### Given information:
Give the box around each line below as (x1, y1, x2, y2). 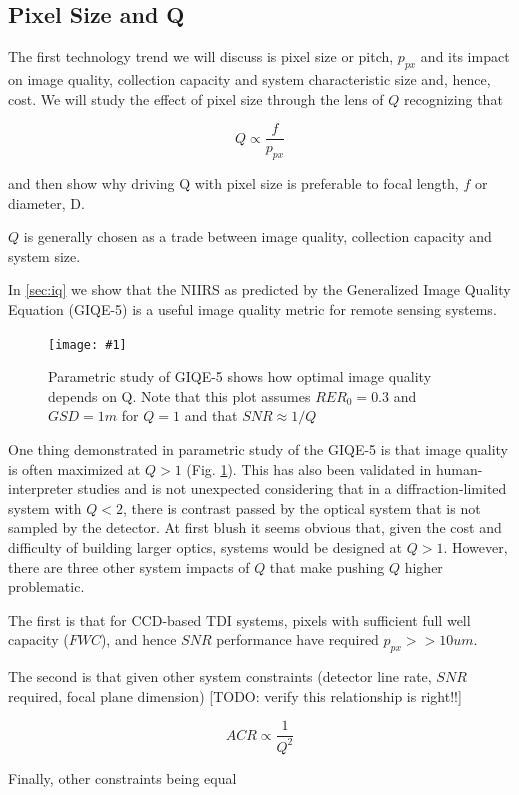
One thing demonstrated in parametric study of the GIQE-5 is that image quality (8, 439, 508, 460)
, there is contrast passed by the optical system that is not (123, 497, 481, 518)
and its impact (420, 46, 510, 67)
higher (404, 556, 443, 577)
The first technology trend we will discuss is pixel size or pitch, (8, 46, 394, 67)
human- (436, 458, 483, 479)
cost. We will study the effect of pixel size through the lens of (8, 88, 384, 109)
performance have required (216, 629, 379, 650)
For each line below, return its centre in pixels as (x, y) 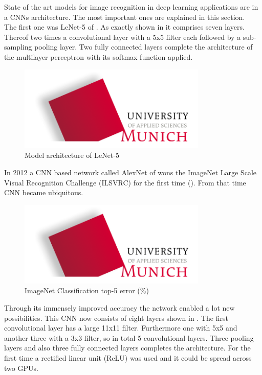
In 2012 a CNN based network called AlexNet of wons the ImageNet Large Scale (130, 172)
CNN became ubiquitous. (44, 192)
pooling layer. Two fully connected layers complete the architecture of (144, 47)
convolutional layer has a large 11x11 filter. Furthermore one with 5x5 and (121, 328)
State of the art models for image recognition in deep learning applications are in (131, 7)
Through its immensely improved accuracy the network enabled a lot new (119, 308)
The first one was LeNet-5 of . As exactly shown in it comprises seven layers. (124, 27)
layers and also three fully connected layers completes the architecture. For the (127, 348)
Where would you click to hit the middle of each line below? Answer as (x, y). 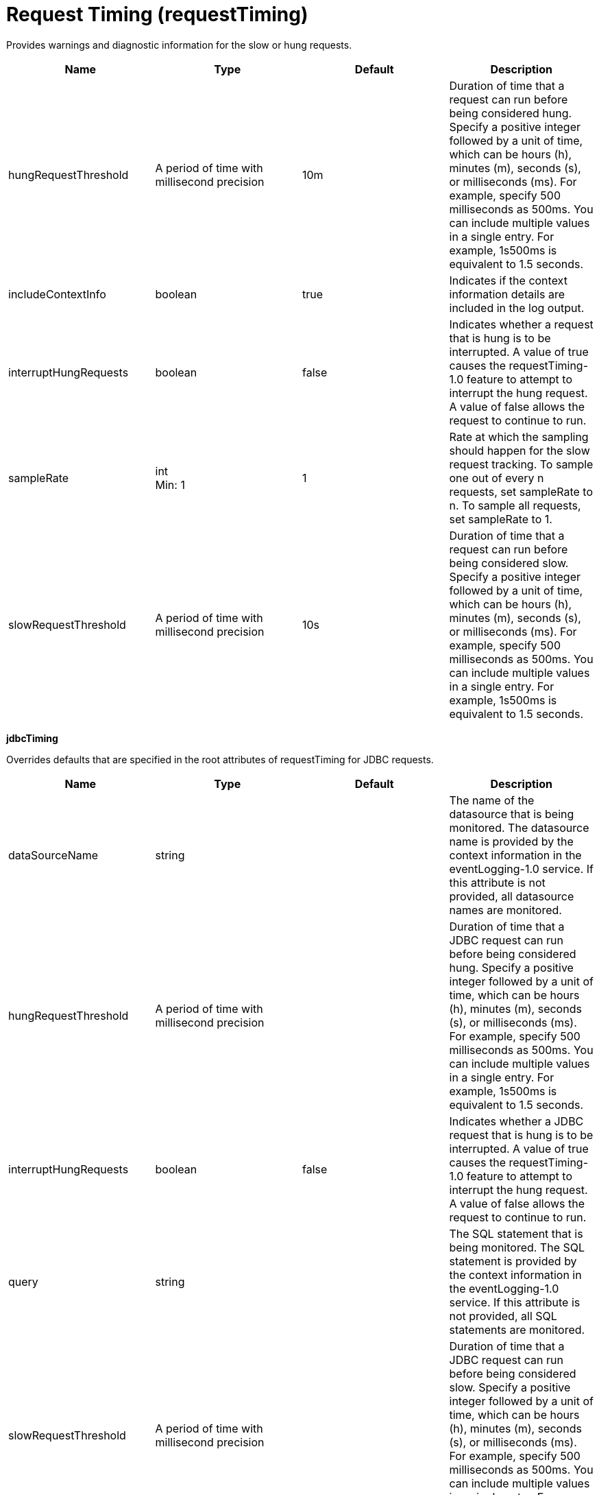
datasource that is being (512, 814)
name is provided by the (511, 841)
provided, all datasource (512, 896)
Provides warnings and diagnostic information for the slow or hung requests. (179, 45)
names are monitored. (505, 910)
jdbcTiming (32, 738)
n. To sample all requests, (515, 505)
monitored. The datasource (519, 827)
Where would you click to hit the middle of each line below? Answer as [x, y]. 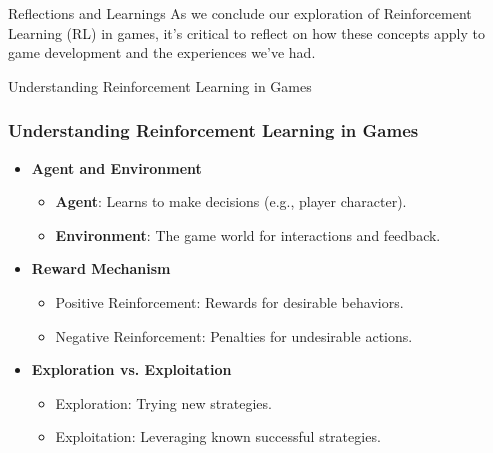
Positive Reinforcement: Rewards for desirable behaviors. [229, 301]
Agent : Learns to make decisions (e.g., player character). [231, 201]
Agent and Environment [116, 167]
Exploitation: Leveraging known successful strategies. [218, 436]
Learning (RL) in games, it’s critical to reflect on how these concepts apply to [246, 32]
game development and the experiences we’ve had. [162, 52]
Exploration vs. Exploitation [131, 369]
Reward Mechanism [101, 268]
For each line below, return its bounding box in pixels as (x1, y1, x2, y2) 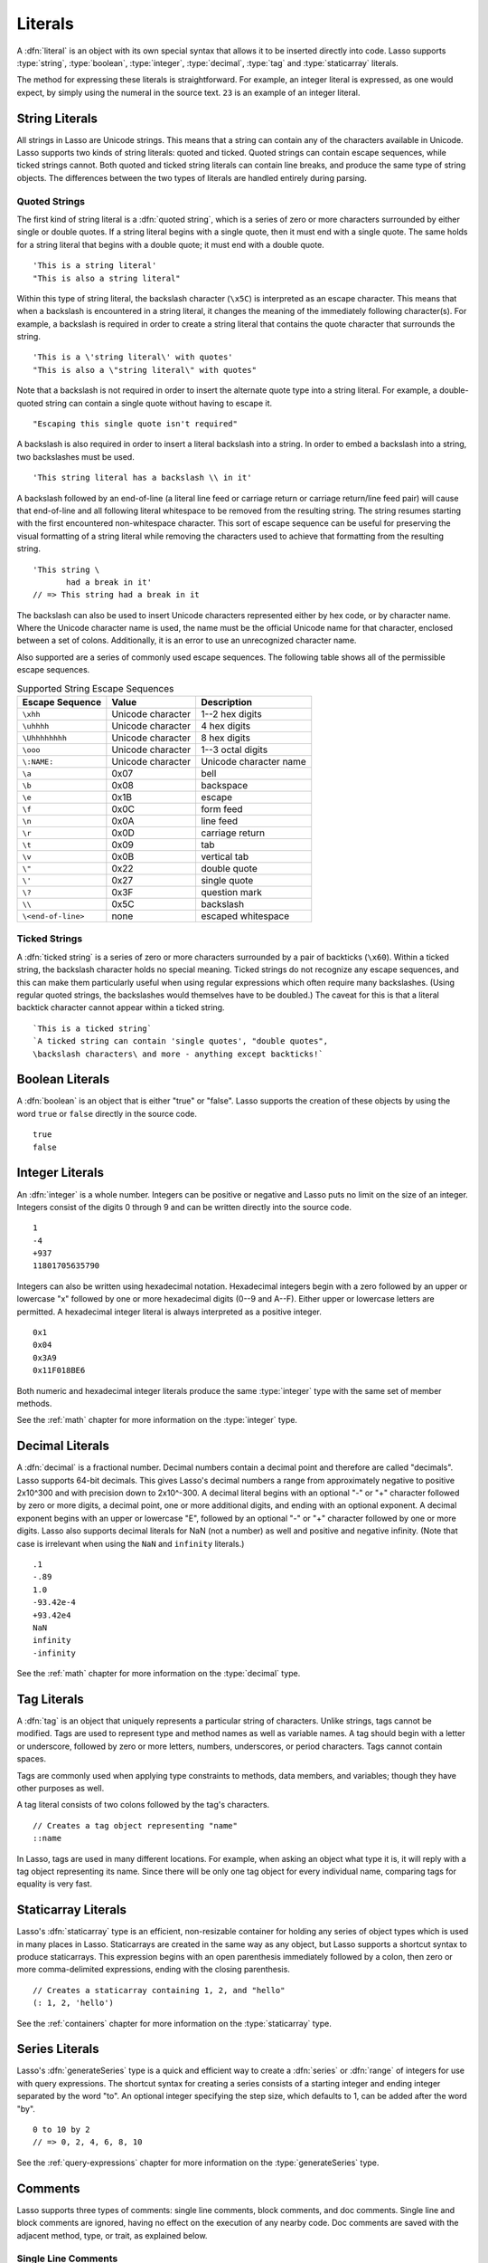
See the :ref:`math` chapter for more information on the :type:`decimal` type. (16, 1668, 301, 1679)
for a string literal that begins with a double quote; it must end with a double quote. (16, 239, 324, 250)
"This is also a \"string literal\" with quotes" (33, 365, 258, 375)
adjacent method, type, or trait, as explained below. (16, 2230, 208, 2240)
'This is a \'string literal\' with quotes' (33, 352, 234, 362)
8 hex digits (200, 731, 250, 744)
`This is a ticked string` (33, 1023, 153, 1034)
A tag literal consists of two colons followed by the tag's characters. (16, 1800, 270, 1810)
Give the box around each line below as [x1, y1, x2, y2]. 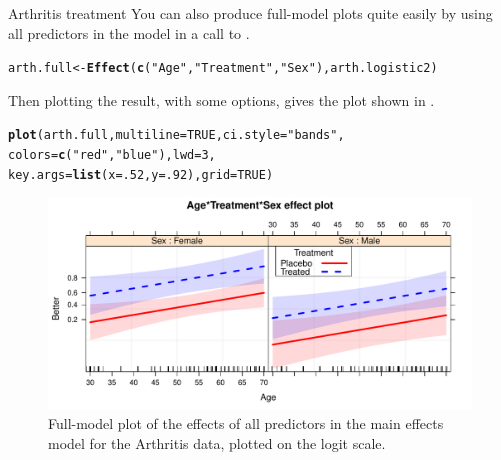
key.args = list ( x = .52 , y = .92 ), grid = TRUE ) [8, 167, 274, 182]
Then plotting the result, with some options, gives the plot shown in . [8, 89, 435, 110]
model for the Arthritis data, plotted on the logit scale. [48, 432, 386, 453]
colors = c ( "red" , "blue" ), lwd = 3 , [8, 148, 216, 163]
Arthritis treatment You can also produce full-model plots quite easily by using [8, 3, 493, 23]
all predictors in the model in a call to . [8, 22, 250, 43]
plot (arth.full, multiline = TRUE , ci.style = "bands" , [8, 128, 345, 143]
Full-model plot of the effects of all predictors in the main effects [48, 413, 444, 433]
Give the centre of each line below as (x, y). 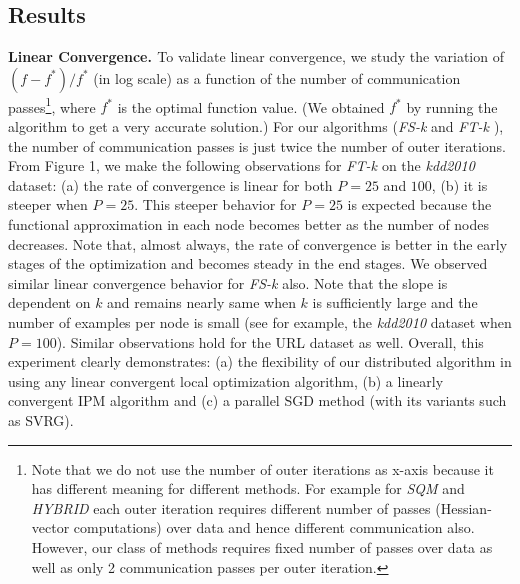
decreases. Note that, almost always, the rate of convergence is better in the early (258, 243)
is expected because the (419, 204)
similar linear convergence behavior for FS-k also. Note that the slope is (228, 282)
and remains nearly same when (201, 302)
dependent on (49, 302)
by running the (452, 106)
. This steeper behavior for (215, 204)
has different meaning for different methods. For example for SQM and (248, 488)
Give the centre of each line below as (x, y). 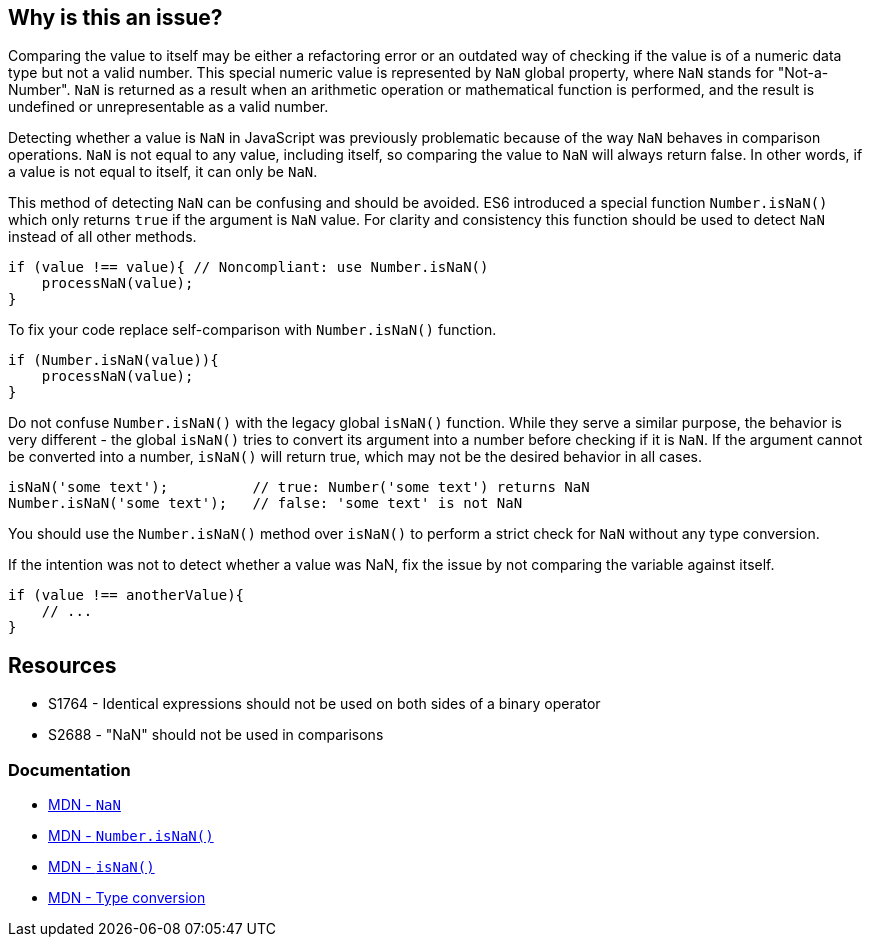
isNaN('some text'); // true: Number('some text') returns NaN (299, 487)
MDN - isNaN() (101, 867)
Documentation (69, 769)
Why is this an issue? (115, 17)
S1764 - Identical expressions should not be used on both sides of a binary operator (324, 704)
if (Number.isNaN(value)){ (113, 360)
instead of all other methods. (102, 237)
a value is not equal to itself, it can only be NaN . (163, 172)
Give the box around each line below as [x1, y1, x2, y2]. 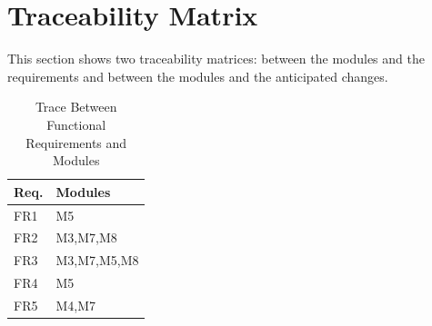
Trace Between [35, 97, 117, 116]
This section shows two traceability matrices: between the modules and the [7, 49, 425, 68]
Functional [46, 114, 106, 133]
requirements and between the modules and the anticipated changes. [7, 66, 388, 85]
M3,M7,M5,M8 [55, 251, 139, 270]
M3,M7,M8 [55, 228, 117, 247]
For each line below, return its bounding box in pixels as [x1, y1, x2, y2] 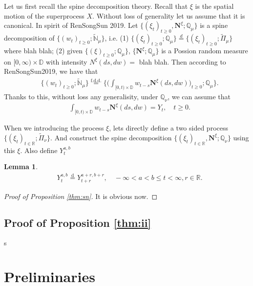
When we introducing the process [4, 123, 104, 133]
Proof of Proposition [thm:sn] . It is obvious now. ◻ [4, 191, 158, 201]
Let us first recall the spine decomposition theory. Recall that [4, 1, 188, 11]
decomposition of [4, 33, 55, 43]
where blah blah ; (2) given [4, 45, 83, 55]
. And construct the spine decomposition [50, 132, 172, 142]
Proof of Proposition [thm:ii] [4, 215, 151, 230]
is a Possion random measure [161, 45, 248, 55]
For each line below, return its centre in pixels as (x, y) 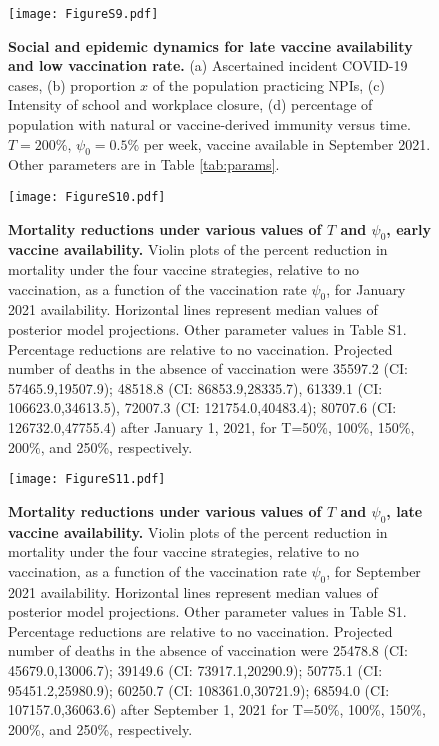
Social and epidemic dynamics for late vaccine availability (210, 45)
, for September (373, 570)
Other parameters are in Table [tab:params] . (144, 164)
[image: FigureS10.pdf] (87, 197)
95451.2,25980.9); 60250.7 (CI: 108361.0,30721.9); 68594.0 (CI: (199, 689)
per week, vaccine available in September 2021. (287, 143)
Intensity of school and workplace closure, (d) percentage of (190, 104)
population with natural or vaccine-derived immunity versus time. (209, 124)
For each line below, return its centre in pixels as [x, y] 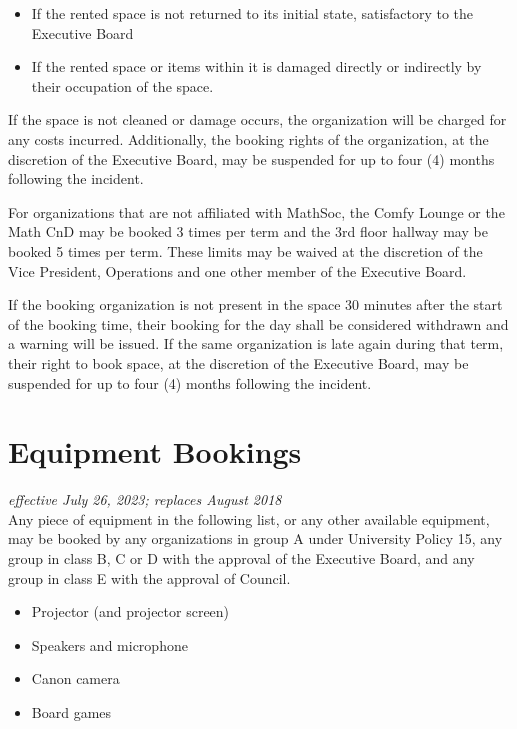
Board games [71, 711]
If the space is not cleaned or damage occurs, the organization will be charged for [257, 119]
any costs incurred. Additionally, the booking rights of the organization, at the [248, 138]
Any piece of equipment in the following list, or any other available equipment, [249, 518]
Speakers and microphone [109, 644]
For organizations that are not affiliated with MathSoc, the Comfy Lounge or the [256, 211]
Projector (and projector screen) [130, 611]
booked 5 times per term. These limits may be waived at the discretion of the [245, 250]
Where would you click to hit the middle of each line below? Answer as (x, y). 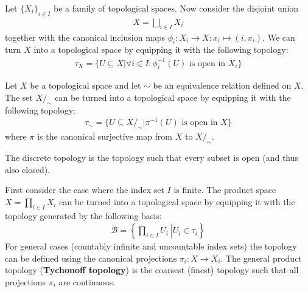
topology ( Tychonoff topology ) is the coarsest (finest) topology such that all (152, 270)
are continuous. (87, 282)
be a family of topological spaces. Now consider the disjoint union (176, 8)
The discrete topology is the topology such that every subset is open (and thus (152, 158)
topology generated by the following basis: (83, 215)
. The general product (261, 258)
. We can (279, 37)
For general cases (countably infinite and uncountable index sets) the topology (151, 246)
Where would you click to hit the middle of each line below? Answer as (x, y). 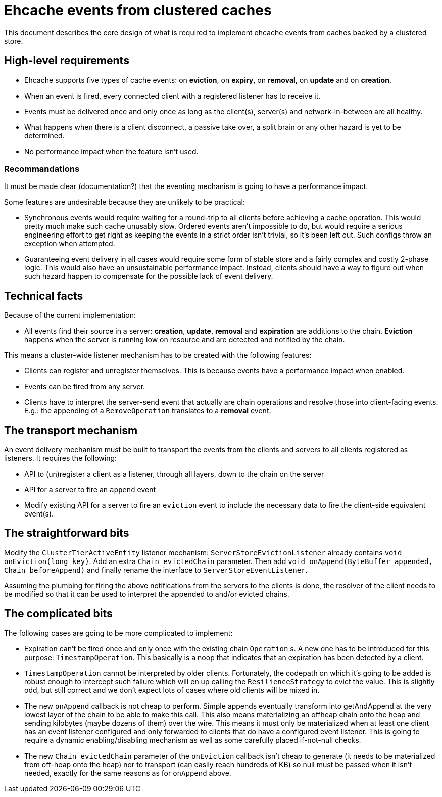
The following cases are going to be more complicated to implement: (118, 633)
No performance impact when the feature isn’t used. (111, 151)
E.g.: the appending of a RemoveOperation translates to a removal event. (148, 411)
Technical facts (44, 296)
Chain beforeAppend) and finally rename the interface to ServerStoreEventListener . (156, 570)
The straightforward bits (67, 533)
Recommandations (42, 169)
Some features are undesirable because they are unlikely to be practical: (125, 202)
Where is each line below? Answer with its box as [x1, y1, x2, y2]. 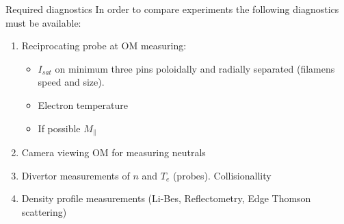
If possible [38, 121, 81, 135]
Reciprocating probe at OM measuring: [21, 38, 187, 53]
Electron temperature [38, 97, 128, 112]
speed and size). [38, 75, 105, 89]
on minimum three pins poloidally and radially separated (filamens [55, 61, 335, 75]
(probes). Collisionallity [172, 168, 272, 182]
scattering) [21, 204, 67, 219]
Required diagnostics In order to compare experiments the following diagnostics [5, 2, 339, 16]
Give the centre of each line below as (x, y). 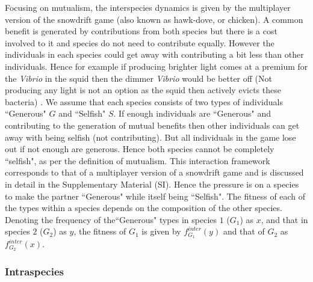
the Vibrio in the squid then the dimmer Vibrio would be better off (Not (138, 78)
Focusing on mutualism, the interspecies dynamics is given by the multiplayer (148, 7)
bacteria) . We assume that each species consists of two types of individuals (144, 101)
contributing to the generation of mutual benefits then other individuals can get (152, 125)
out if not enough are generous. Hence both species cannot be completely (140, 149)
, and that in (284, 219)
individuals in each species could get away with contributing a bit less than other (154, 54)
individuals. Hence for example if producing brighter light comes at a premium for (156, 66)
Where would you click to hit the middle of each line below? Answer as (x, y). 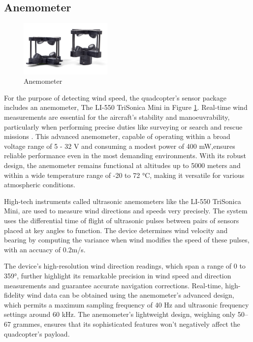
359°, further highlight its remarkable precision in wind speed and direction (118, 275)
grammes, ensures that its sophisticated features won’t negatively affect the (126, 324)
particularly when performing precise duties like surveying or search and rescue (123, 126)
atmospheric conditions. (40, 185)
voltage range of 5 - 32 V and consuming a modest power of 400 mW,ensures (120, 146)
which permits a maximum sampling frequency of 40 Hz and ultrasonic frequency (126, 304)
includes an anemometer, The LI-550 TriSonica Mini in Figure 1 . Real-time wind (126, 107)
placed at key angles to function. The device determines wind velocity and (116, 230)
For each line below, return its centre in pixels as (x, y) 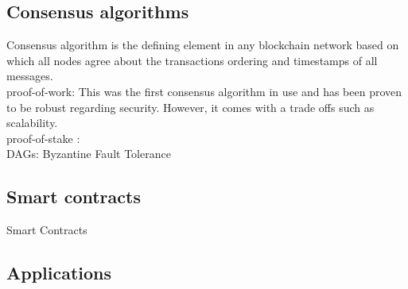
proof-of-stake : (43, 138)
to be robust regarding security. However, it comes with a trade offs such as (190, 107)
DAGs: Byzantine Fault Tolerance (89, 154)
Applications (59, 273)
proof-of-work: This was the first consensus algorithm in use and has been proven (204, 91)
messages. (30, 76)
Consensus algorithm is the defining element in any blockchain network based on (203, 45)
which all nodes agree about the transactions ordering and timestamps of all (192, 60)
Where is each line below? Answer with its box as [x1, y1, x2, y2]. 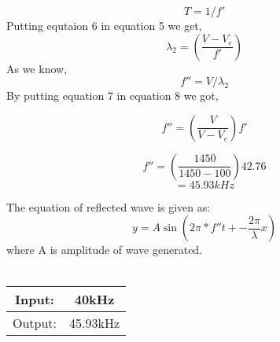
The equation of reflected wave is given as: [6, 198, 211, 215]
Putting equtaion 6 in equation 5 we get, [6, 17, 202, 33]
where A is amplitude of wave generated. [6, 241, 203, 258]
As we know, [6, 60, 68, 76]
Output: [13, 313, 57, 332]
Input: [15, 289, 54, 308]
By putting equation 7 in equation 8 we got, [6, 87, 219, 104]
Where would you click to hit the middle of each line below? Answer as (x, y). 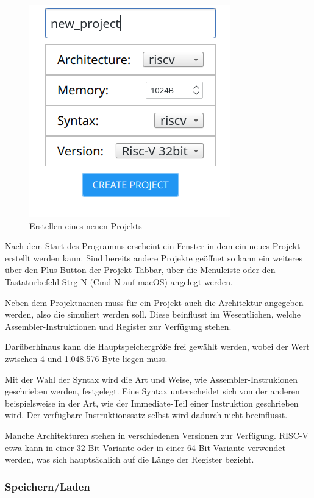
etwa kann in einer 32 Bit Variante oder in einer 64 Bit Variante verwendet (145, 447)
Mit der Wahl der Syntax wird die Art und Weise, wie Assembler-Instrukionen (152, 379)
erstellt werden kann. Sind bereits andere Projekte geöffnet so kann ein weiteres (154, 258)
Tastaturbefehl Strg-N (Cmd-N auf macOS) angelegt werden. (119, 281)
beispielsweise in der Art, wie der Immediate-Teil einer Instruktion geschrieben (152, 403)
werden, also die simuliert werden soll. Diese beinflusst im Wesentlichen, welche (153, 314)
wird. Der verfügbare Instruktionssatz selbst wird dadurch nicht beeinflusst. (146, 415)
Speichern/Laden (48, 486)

### Task instructions:
The required answer is a single number: how many lines above hold the string "used".

### Response box:
2